How to complete this task: Your task is to transcribe all of the data below exactly, omitting the images.

Data excerpts:
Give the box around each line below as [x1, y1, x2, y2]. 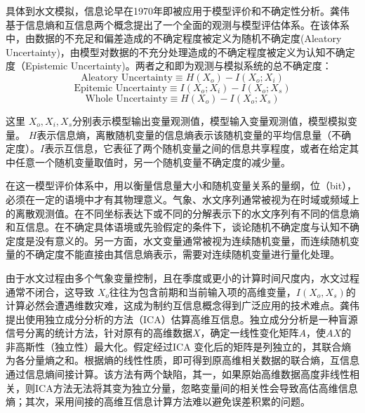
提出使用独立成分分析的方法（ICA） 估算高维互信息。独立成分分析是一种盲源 [6, 311, 358, 326]
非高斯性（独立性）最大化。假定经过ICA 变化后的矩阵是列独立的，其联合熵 [6, 339, 352, 353]
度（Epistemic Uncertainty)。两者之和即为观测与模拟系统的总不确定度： [6, 58, 332, 73]
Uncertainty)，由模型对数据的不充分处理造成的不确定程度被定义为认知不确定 [6, 44, 355, 59]
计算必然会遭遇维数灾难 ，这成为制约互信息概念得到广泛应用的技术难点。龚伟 [6, 298, 359, 313]
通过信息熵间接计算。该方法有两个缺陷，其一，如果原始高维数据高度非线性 [6, 367, 350, 381]
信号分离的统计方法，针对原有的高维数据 [6, 325, 192, 340]
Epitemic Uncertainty [74, 83, 167, 93]

Output for this task:
Give the box around each line below as [x1, y1, x2, y2]. 
提出使用独立成分分析的方法（ICA） 估算高维互信息。独立成分分析是一种盲源 [6, 311, 358, 326]
非高斯性（独立性）最大化。假定经过ICA 变化后的矩阵是列独立的，其联合熵 [6, 339, 352, 353]
度（Epistemic Uncertainty)。两者之和即为观测与模拟系统的总不确定度： [6, 58, 332, 73]
Uncertainty)，由模型对数据的不充分处理造成的不确定程度被定义为认知不确定 [6, 44, 355, 59]
计算必然会遭遇维数灾难 ，这成为制约互信息概念得到广泛应用的技术难点。龚伟 [6, 298, 359, 313]
通过信息熵间接计算。该方法有两个缺陷，其一，如果原始高维数据高度非线性 [6, 367, 350, 381]
信号分离的统计方法，针对原有的高维数据 [6, 325, 192, 340]
Epitemic Uncertainty [74, 83, 167, 93]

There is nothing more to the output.